*Goal of the exercise*: Restate the lines word for word, from the first line of the records through the line containing "motivations behind these". Leave out the pictures and anything after that line.

+---+

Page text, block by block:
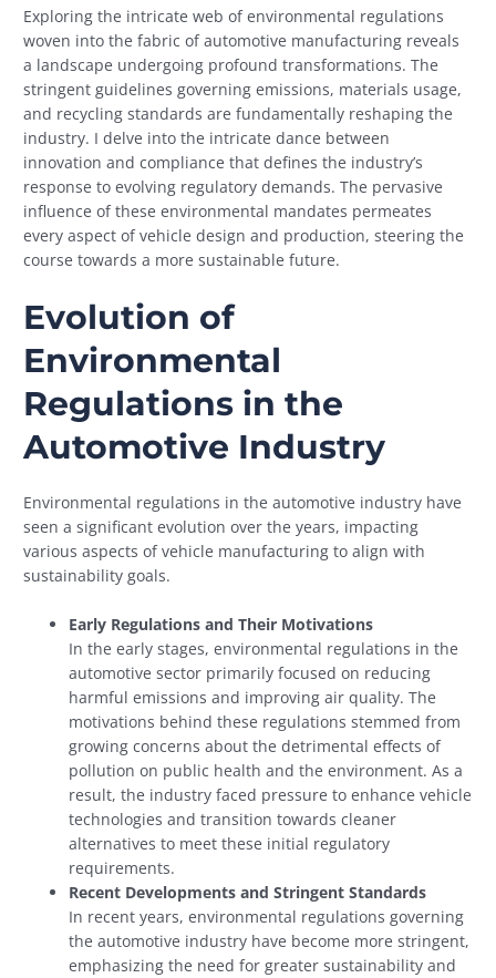
Exploring the intricate web of environmental regulations
woven into the fabric of automotive manufacturing reveals
a landscape undergoing profound transformations. The
stringent guidelines governing emissions, materials usage,
and recycling standards are fundamentally reshaping the
industry. I delve into the intricate dance between
innovation and compliance that defines the industry’s
response to evolving regulatory demands. The pervasive
influence of these environmental mandates permeates
every aspect of vehicle design and production, steering the
course towards a more sustainable future.
Evolution of
Environmental
Regulations in the
Automotive Industry
Environmental regulations in the automotive industry have
seen a significant evolution over the years, impacting
various aspects of vehicle manufacturing to align with
sustainability goals.
Early Regulations and Their Motivations
In the early stages, environmental regulations in the
automotive sector primarily focused on reducing
harmful emissions and improving air quality. The
motivations behind these regulations stemmed from
growing concerns about the detrimental effects of
pollution on public health and the environment. As a
result, the industry faced pressure to enhance vehicle
technologies and transition towards cleaner
alternatives to meet these initial regulatory
requirements.
Recent Developments and Stringent Standards
In recent years, environmental regulations governing
the automotive industry have become more stringent,
emphasizing the need for greater sustainability and
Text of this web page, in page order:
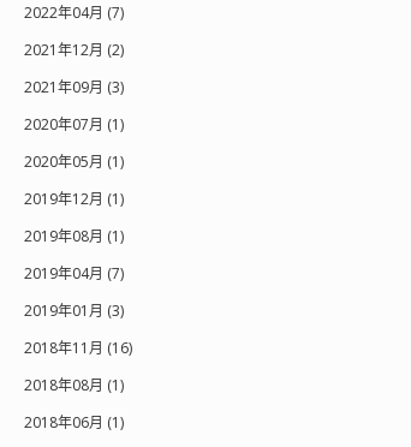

+---+

*Solution to the problem*:
Page text, block by block:
Exploring the intricate web of environmental regulations
woven into the fabric of automotive manufacturing reveals
a landscape undergoing profound transformations. The
stringent guidelines governing emissions, materials usage,
and recycling standards are fundamentally reshaping the
industry. I delve into the intricate dance between
innovation and compliance that defines the industry’s
response to evolving regulatory demands. The pervasive
influence of these environmental mandates permeates
every aspect of vehicle design and production, steering the
course towards a more sustainable future.
Evolution of
Environmental
Regulations in the
Automotive Industry
Environmental regulations in the automotive industry have
seen a significant evolution over the years, impacting
various aspects of vehicle manufacturing to align with
sustainability goals.
Early Regulations and Their Motivations
In the early stages, environmental regulations in the
automotive sector primarily focused on reducing
harmful emissions and improving air quality. The
motivations behind these regulations stemmed from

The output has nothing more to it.